难道她是什么江湖大盗?独孤枕心底忽然冒出奇怪的想法,他旋即迅速将之甩去,办正事要紧。

窗户“吱呀”地敞开,两人便先后踏入屋内。屋内陈设皆是新制,想来是父子俩要求换的。白蔹环视四周,走到了桌案前,那桌案上放着一沓一沓的纸,纸上写的皆是废话,她只稍瞧一眼,便无心再翻。独孤枕则借着月光扫了一圈,也没发现什么特殊之处。

不应该。

白蔹想了想,走近床铺,拂开帘布,拿开了枕头。

枕头下压着一片白色的绫布,布帛上似乎写了些字,白蔹拿起那块布,一触即心中便有了警戒。她将这块布递给走到她身边的独孤枕。

独孤枕捏住绫布,眉头微蹙,便解其意,这是茧娘子的白绫。

这绫布上写着:“望郎君廿九清晨桃林一会”

竟然让邓恒这小子阴差阳错蒙对了,这男人的确偷人,只不过偷的可不是寻常人。

“先回去,再做打算。”独孤枕将白绫塞回枕下,轻声道。

白蔹点头,两人轻手轻脚的翻出窗外,白蔹又将窗锁给落上。两人正欲离开时,忽闻得细微的说话声。离这屋子隔了十来米,应当是主屋。

两人得知茧娘子仍在此镇,心便谨慎了起来,更是不愿意错过什么信息,眸光一错,独孤枕了然了她的意思便点点头,两人又轻轻来到主屋的旁边,主屋灯火通明,烛光盛炽,在窗边多有不便,便上了屋顶,悄悄揭下了屋顶的瓦片。

屋内一男一女正在蜜里调油。女子大约三十左右,应该是邓恒的母亲邓如兰,她脸颊红润,身材也比三年前丰腴了不少,看样子邓恒父亲的死让她日子过得好了。而另一人,身材高大魁梧,留着胡须,突出的眉头下是狡猾的双眼,长得颇为英俊。

邓如兰的双手抚上男子的脸颊:“刘郎,我们成婚的日子就定在……”

“兰儿,你别着急,”男子眸中闪过一丝紧张,嘴上带着苦涩,“你的儿子还未接受我。”

“日子久了,总要喊你爹的,你……”邓如兰有些奇怪,前些日子他应承的好好的,怎么最近忽的开始推脱了,“你告诉我,恒儿又怎么为难你了。”

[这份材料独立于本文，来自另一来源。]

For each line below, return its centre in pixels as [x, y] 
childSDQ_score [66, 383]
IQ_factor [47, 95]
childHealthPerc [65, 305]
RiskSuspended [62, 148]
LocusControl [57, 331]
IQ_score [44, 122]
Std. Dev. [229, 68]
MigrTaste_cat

男子见邓如兰有些疑心,便将她抱住,亲了亲道:“前日过后恒儿就不曾为难我与双儿,只是……”

邓如兰面颊飞红,眼神羞涩:“怎么了?”

“我自外地而来,在陈山镇并无置办房产,外头都说我是吃软饭的,我如何娶你?”

邓如兰听闻情郎话语中的无奈的与愤懑,急忙安抚道:“这算什么,我是知道你本事的,待你娶了我……”

“什么本事?床上的本事吗?”

这荤话听得邓如兰满脸通红,垂下眸子忍不住回味起来,她软软的锤了锤男人宽阔的胸膛:“别瞎说……”

在屋顶偷听的独孤枕也顿时怀疑自己是不是做错了什么,他堂堂知礼守礼的“玉郎”,趴在人家屋顶偷听夫妻之趣,传出去怕是要名誉扫地,他瞥了白蔹一眼,见白蔹面上依旧没什么表情,便放下心来。

“那种事情,很舒服吗?”

白蔹极轻的话语恍若一道惊雷在独孤枕耳边炸开,独孤枕心头跳了跳,本国民风再开放,他也不能对未出阁的姑娘将这些,正当他踌躇未决,目光不知放在何处时,便听闻屋内的男人道:“听说你那嫁去皇室的侄女要回来了?”

白蔹眉头微蹙,嫁入皇室,姓邓,是那个被二皇子利用陷害李修汶的邓春薇,她再抬头看独孤枕,发觉独孤枕的目光顿时汇聚在了屋内。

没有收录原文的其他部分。